====== WORKING DATA ======
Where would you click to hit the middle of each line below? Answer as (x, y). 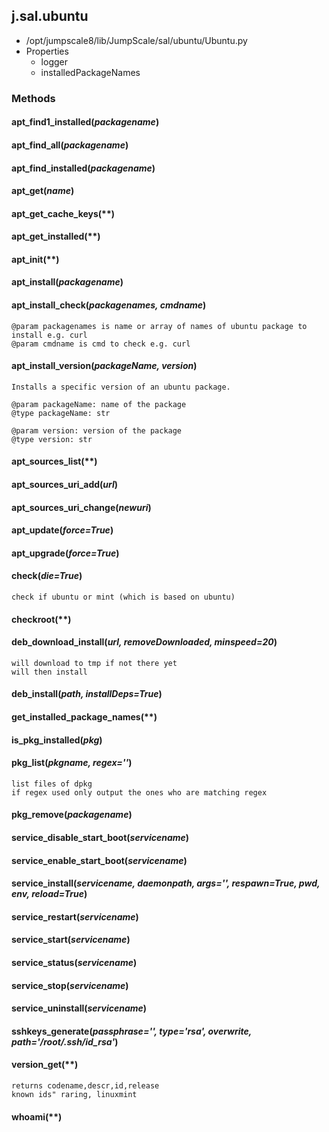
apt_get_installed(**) (56, 236)
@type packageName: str (61, 413)
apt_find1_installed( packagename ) (85, 122)
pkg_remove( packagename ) (72, 815)
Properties (47, 51)
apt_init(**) (35, 259)
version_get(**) (45, 1065)
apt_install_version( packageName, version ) (104, 366)
======
> DIRECTIONS FOR THIS TASK
Could you give again, word for word, the line with "apt_find1_installed( packagename ) (85, 122)" and all lines after it through the end of the data? Leave out everything else.

> EXPECTED ANSWER
apt_find1_installed( packagename ) (85, 122)
pkg_remove( packagename ) (72, 815)
Properties (47, 51)
apt_init(**) (35, 259)
version_get(**) (45, 1065)
apt_install_version( packageName, version ) (104, 366)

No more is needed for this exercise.